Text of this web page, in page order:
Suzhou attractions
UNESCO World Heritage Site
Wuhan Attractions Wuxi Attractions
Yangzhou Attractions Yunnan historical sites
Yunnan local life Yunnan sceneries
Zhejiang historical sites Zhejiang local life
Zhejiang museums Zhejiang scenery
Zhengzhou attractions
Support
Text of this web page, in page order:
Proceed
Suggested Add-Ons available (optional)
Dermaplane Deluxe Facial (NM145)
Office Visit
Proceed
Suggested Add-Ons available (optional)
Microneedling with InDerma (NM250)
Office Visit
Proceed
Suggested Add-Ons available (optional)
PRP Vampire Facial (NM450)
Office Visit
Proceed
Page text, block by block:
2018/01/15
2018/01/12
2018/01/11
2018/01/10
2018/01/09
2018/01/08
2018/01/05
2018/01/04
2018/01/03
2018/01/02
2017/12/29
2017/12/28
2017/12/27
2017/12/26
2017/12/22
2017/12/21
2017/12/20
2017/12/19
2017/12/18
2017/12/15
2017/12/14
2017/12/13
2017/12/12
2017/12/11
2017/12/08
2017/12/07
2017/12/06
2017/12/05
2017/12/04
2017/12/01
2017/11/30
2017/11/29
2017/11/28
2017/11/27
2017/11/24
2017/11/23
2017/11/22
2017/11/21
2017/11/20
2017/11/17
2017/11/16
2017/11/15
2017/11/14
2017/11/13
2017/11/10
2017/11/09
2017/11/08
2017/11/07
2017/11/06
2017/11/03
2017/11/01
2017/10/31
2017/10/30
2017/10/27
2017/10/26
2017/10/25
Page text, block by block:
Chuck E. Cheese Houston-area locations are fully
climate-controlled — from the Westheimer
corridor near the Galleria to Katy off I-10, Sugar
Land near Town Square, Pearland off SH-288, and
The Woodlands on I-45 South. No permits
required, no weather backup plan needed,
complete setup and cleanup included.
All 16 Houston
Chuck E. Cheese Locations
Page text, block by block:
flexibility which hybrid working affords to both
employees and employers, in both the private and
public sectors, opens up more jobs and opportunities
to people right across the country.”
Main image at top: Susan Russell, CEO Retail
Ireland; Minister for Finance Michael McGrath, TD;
────────
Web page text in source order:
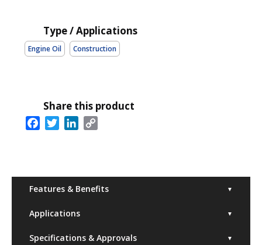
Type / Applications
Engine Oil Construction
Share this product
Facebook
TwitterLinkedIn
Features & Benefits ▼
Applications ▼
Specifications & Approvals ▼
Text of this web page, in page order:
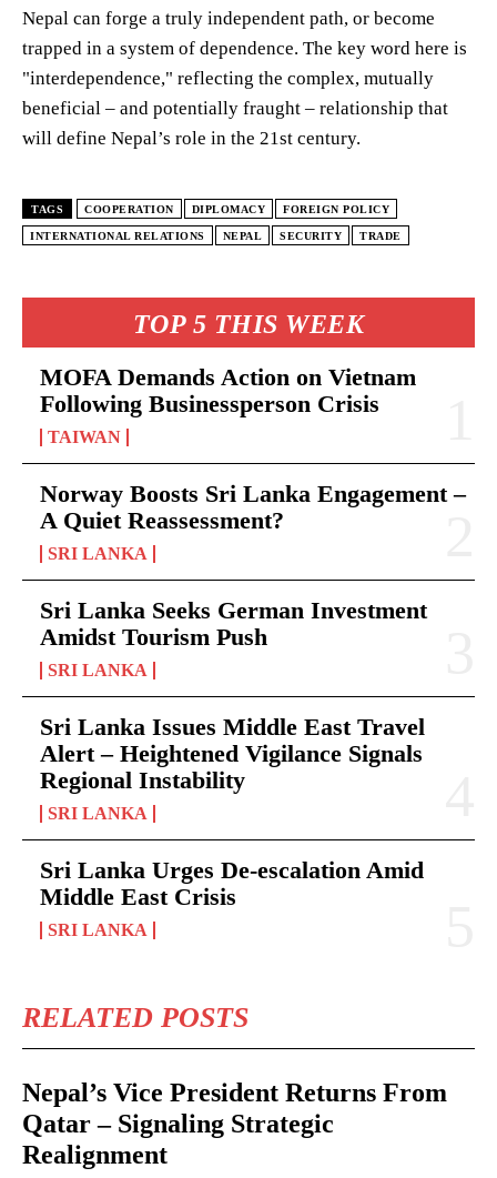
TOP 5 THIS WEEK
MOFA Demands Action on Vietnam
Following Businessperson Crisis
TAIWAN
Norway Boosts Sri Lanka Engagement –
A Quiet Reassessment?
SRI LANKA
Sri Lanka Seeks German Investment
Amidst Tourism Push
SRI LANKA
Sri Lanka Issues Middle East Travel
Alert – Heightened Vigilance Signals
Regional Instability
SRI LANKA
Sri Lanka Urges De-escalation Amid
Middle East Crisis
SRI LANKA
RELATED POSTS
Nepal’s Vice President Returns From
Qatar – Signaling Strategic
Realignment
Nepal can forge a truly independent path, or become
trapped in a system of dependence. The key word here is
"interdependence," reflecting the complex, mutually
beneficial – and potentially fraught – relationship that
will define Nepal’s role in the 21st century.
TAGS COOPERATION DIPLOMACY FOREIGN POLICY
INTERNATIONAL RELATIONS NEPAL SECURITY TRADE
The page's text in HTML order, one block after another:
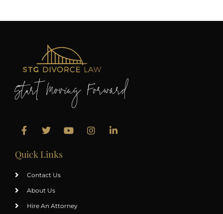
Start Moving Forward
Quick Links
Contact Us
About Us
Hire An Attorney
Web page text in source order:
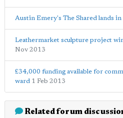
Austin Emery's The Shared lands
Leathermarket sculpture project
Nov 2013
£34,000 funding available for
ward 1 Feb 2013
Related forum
────────
→ **What to do**
If a line in the records has the word "Zhejiang", copy that line.

→ **Response to this task**
Zhejiang historical sites Zhejiang local life
Zhejiang museums Zhejiang scenery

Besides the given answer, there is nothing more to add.